Manipulate string in URL in a loop
I want to generate an URL for The Guardian API. When querying a search word (here "Brexit"), the API returns the first 10 hits of the list in JSON. In order to be able to see all the results, I need to be able to change the 'page' parameter here: https://content.guardianapis.com/search?page=1&q=Brexit&api-key=a2d0...
Here's an example process. What I would love is to be able to loops through all the pages, ie be able to increase the page size by 1. Any ideas would be appreciated!

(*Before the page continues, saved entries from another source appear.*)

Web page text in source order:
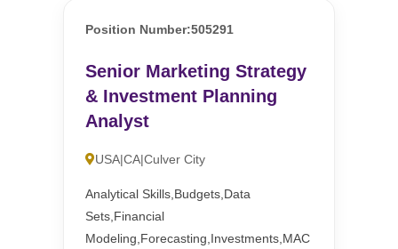
Position Number:505291
Senior Marketing Strategy
& Investment Planning
Analyst
USA|CA|Culver City
Analytical Skills,Budgets,Data
Sets,Financial
Modeling,Forecasting,Investments,MAC
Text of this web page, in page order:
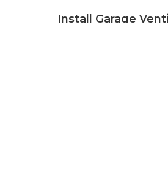
Install Garage
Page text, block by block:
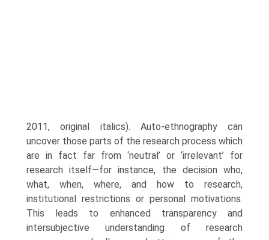
2011, original italics). Auto-ethnography can
uncover those parts of the research process which
are in fact far from ‘neutral’ or ‘irrelevant’ for
research itself—for instance, the decision who,
what, when, where, and how to research,
institutional restrictions or personal motivations.
This leads to enhanced transparency and
intersubjective understanding of research
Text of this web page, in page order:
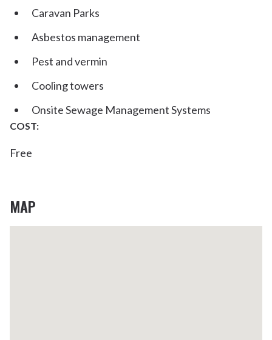
Caravan Parks
Asbestos management
Pest and vermin
Cooling towers
Onsite Sewage Management Systems
COST:
Free
MAP
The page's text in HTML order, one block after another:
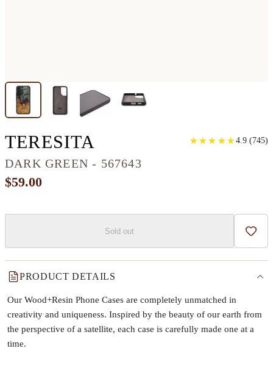
TERESITA GALAXY S22
DARK GREEN - 567643
★
★ ★
★ ★
★ ★
★ ★
★ 4.9 (745)
$59.00
Sold out Add
PRODUCT DETAILS
Our Wood+Resin Phone Cases are completely unmatched in
creativity and uniqueness. Inspired by the beauty of our earth from
the perspective of a satellite, each case is carefully made one at a
time.
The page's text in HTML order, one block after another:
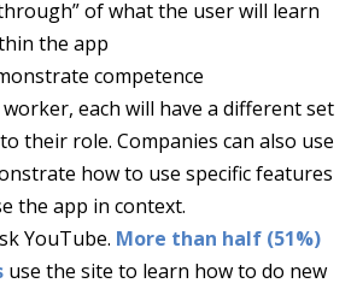
of what the user will learn
the app
competence
each will have a different set
their role. Companies can also use
how to use specific features
the app in context.
YouTube. More than half (51%)
use the site to learn how to do new

<?xml version="1.0" encoding="UTF-8"?><process version="8.2.000">
<operator activated="true" class="operator_toolbox:create_exampleset" compatibility="1.1.000" expanded="true" height="68" name="Create ExampleSet" width="90" x="182" y="78">
<parameter key="generator_type" value="comma_separated_text"/>
<parameter key="number_of_examples" value="100"/>
<parameter key="use_stepsize" value="false"/>
<list key="function_descriptions">
<parameter key="url" value="https://content.guardianapis.com/search?page=3&q=Brexit&api-key=..."/>
</list>
<parameter key="add_id_attribute" value="false"/>
<list key="numeric_series_configuration"/>
<list key="date_series_configuration"/>
<list key="date_series_configuration (interval)"/>
<parameter key="date_format" value="yyyy-MM-dd HH:mm:ss"/>
<parameter key="input_csv_text" value="url https://content.guardianapis.com/search?page=3&q=Brexit&api-key=a2d052f9-9052-4297-ac5f-5341b104e479"/>
<parameter key="column_separator" value=","/>
<parameter key="parse_all_as_nominal" value="false"/>
<parameter key="decimal_point_character" value="."/>
<parameter key="trim_attribute_names" value="true"/>
</operator>
</process>
<?xml version="1.0" encoding="UTF-8"?><process version="8.2.000">
<operator activated="true" class="web:retrieve_webpages" compatibility="7.3.000" expanded="true" height="68" name="Get Pages" width="90" x="411" y="78">
<parameter key="link_attribute" value="url"/>
<parameter key="random_user_agent" value="false"/>
<parameter key="connection_timeout" value="10000"/>
<parameter key="read_timeout" value="10000"/>
<parameter key="follow_redirects" value="true"/>
<parameter key="accept_cookies" value="none"/>
<parameter key="cookie_scope" value="global"/>
<parameter key="request_method" value="GET"/>
<parameter key="delay" value="none"/>
<parameter key="delay_amount" value="1000"/>
<parameter key="min_delay_amount" value="0"/>
<parameter key="max_delay_amount" value="1000"/>
</operator>
</process>
Best Answer
-
MartinLiebig Administrator, Moderator, Employee, RapidMiner Certified Analyst, RapidMiner Certified Expert, University Professor Posts: 3,528 RM Data Scientist
Hi @greg_lorincz79,
your XML does not work for me. There seems to be some issue?
In any case, the solution is a loop operator. Loop provides you with a macro called iteration. You can just use this in the page parameter like this:
https://content.guardianapis.com/search?page=%{iteration}&q=Brexit&api-key=XXXXX
%{iteration} is always replaced with the current iteration count.
I would recommend that you delete your API key from your initial post. APIkeys are like passwords, you don't share them.
Best,
Martin
- Sr. Director Data Solutions, Altair RapidMiner -
Dortmund, Germany2
Answers
Thank you, I managed to sort out the looping with a macro.